23.057469 times faster!

Hierarchical Agglomerative Clustering

Another simple clustering algorithm is Hierarchical Agglomerative Clustering, which is sometimes abbreviated as HAC. In this algorithm, each point is initially assigned to its own cluster. Then cluster pairs are merged until we are left with the desired number of predetermined clusters (see Algorithm 1).
もう一つの簡単なクラスタ化アルゴリズムは、HACと略されることもある階層的凝集型クラスタリングだ。このアルゴリズムでは、各点は初めに自己のクラスタに割り当てられている。その後、クラスタペアは、所定クラスタの所望の数になるまでマージされる。
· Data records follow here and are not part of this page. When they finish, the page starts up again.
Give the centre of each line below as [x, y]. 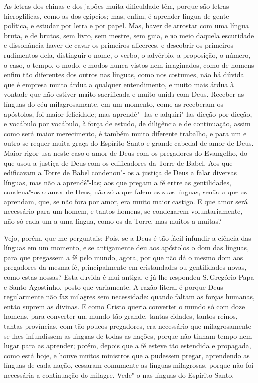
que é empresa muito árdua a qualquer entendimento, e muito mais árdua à [119, 84]
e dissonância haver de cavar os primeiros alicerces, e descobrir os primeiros [119, 45]
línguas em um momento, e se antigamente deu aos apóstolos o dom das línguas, [127, 248]
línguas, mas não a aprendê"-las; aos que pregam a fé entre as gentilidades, [118, 182]
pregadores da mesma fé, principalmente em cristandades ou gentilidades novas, [125, 267]
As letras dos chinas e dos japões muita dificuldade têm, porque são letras [117, 6]
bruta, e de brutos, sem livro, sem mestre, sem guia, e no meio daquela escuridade [129, 35]
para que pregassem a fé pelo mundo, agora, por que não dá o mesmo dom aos [124, 257]
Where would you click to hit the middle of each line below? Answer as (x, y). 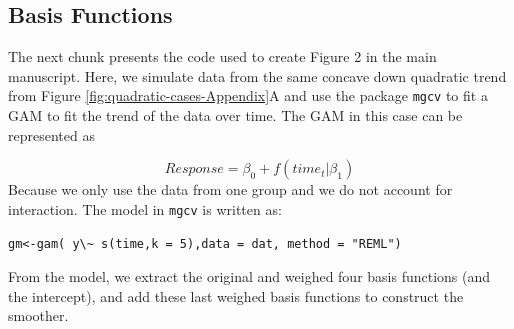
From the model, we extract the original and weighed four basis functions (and (249, 276)
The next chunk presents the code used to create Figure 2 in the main (222, 56)
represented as (51, 134)
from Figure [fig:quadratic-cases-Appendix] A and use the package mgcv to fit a (248, 95)
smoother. (38, 315)
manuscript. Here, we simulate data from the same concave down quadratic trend (257, 75)
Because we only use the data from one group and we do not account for (230, 189)
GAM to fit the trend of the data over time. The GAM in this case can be (235, 115)

Implement hiererachical_clustering in segmentation.py.
hiererachical_clusteringを実装する。

def hierarchical_clustering(features, k):
    """ Run the hierarchical agglomerative clustering algorithm.
    The algorithm is conceptually simple:
    Assign each point to its own cluster
    While the number of clusters is greater than k:
        Compute the distance between all pairs of clusters
        Merge the pair of clusters that are closest to each other
    We will use Euclidean distance to defeine distance between two clusters.
    Recomputing the centroids of all clusters and the distances between all
    pairs of centroids at each step of the loop would be very slow. Thankfully
    most of the distances and centroids remain the same in successive
    iterations of the outer loop; therefore we can speed up the computation by
    only recomputing the centroid and distances for the new merged cluster.
    Even with this trick, this algorithm will consume a lot of memory and run
    very slowly when clustering large set of points. In practice, you probably
    do not want to use this algorithm to cluster more than 10,000 points.
    Args:
        features - Array of N features vectors. Each row represents a feature
            vector.
        k - Number of clusters to form.
    Returns:
        assignments - Array representing cluster assignment of each point.
            (e.g. i-th point is assigned to cluster assignments[i])
    """
    N, D = features.shape
    assert N >= k, 'Number of clusters cannot be greater than number of points'
    # Assign each point to its own cluster
    assignments = np.arange(N)
    centers = np.copy(features)
    n_clusters = N
    while n_clusters > k:
        ### YOUR CODE HERE
        d = pdist(centers)
        dMat = squareform(d)
        dMat = np.where(dMat!=0.0,dMat,1e5)
        mi,mj = np.unravel_index(dMat.argmin(),\
                                    dMat.shape)
        a = min(mi,mj)
        b = max(mi,mj)
        assignments = np.where(assignments!=b, \
                           assignments,a)
        assignments = np.where(assignments<b, \
                           assignments,assignments-1)
        centers = np.delete(centers,b,axis=0)
        c = np.where(assignments==a)
        centers[a] = np.mean(features[c],axis=0)
        n_clusters -= 1
        ### END YOUR CODE
    return assignments
start = time()
assignments = hierarchical_clustering(X, 4)
end = time()

print("hierarchical_clustering running time: %f seconds." % (end - start))

for i in range(4):
    cluster_i = X[assignments==i]
    plt.scatter(cluster_i[:, 0], cluster_i[:, 1])

plt.axis('equal')
plt.show()
hierarchical_clustering running time: 0.107632 seconds.